As a visual thinker, Adili is interested in learning through comparison; making connections between similar shapes and events from varied contexts as the foundation upon which she builds her vast internal library of the world. Inspired by how her own child observes and archives information, Adili has infused her practice with play, using family photographs and language to reshape memory, experiences of displacement and identity. Forgetting and relearning both English and Persian multiple times has made language a fascinating reference in Adili's work. Persian poetry, as well as biographical text investigating a landscape of longing, have provided a valuable context for examining language formally. These investigations include physically building words and letters with a multitude of materials.
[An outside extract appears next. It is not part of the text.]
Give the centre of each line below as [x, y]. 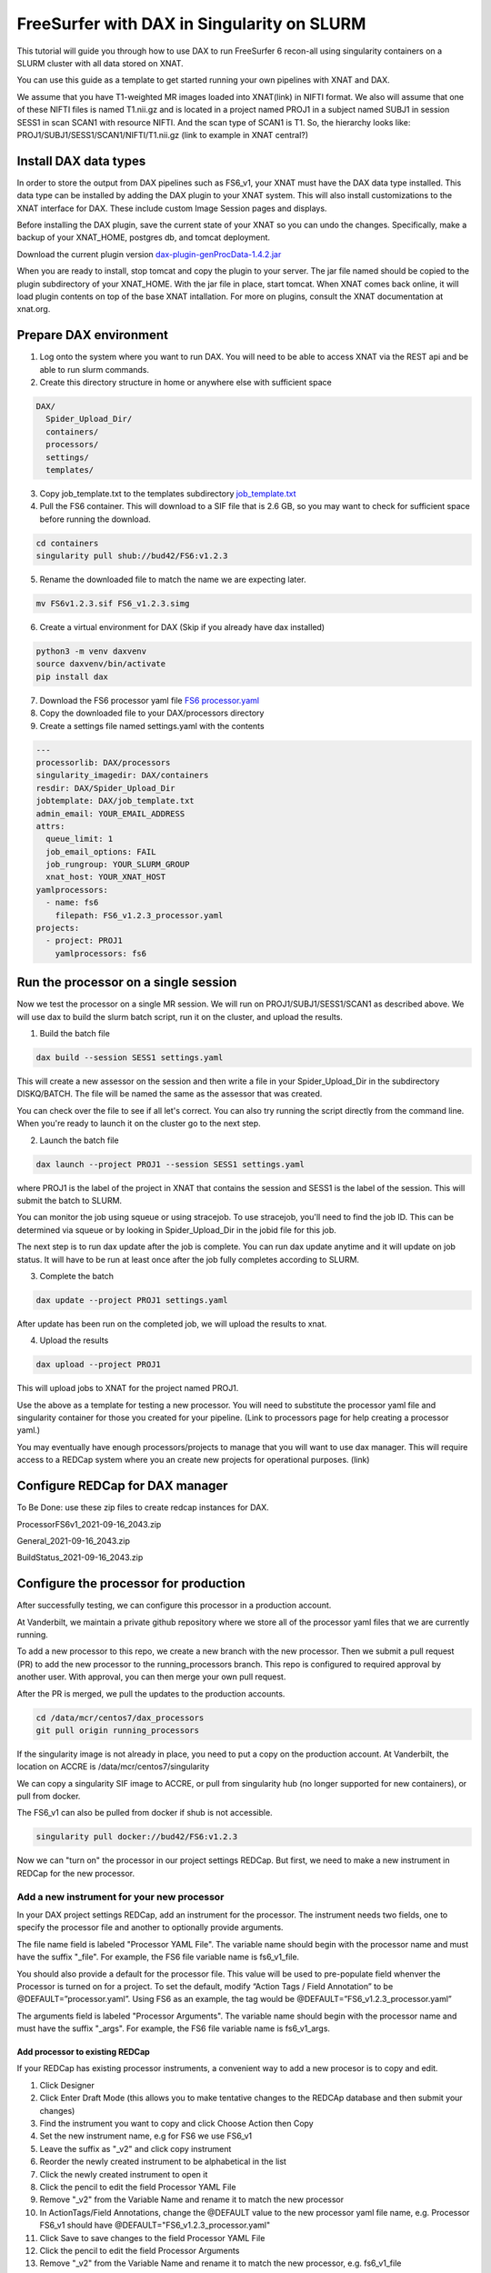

In doing so, Adili uses architecture, book arts, and installation to distort and blur the lines between design, craft, and fine art.
Golnar Adili is a mixed media artist, educator, and designer with a focus on diasporic identity. She holds a master's degree in architecture from the University of Michigan and has attended residencies at the Rockefeller Foundation for the Arts (Bellagio, Italy), Center for Book Arts (NYC), Smack Mellon (Brooklyn, NY), Fine Arts Work Center in Provincetown (MA), MacDowell Colony (NYC), Ucross Foundation for the Arts (Clearmont, WY), Lower East Side Printshop (NYC), Women’s Studio Workshop (Rosendale, NY), and Lower Manhattan Cultural Council Workspace (NYC), among others. Adili has shown her work internationally; venues include: the Victoria and Albert Museum (London, UK), NURTUREart (Brooklyn, NY), Craft and Folk Art Museum (Los Angeles, CA), and International Print Center New York (NYC). She has received several grants, including the Pollock-Krasner Foundation grant, NYFA Fellowship in Printmaking/Drawing/Artists Books, and the Jerome Hill Finalist Grant. Adili is a Jameel Prize finalist. Her artist books are in several collections, including the Library of Congress, Rutgers University, Yale University, and University of Michigan.